* [Work to be completed] Could you reproduce, word for word, everything below from the line containing "to each level" down to the line containing "distributional setting created", with both of those lines included and no others?

* [Supplied data]
Segment Open
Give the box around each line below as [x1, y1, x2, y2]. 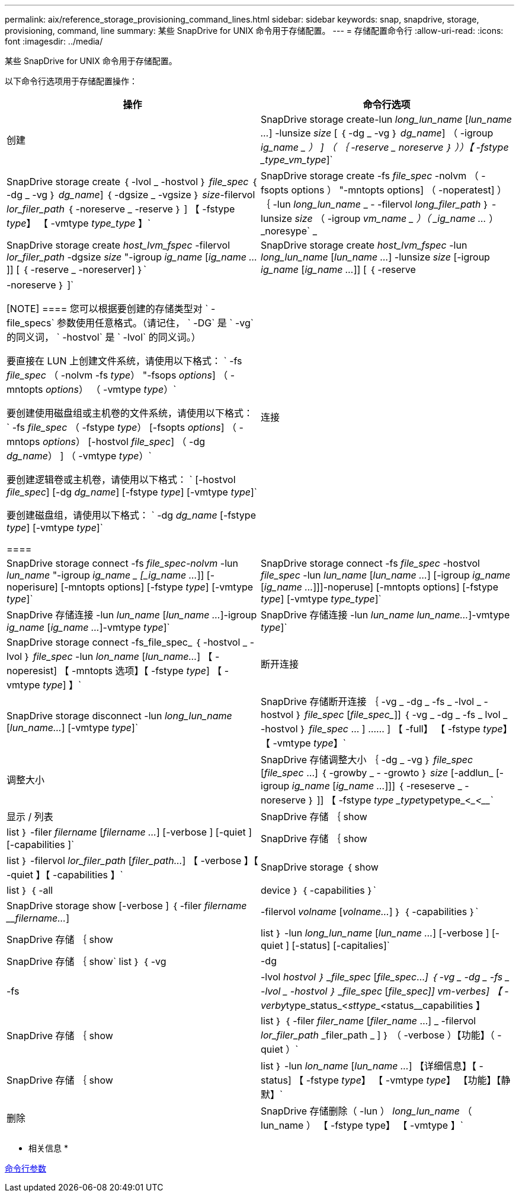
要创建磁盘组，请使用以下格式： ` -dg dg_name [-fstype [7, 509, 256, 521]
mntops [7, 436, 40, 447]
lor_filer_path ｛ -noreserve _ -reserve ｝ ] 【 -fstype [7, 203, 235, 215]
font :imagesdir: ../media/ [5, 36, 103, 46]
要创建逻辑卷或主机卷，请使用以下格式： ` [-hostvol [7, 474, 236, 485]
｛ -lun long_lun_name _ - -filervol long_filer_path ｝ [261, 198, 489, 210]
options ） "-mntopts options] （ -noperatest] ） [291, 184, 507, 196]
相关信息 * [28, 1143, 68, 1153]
Segment Closed
Segment Open
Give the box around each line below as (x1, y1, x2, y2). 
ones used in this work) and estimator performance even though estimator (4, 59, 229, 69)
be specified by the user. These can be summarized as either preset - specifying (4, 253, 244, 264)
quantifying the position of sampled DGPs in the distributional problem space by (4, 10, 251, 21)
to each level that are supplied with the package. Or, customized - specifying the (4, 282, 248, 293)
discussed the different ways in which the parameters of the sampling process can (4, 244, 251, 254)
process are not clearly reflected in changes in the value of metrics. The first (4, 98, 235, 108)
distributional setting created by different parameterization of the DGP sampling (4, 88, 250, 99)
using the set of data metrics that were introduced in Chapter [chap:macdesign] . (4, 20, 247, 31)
Segment Closed
* [The completed task]
to each level that are supplied with the package. Or, customized - specifying the (4, 282, 248, 293)
discussed the different ways in which the parameters of the sampling process can (4, 244, 251, 254)
process are not clearly reflected in changes in the value of metrics. The first (4, 98, 235, 108)
distributional setting created by different parameterization of the DGP sampling (4, 88, 250, 99)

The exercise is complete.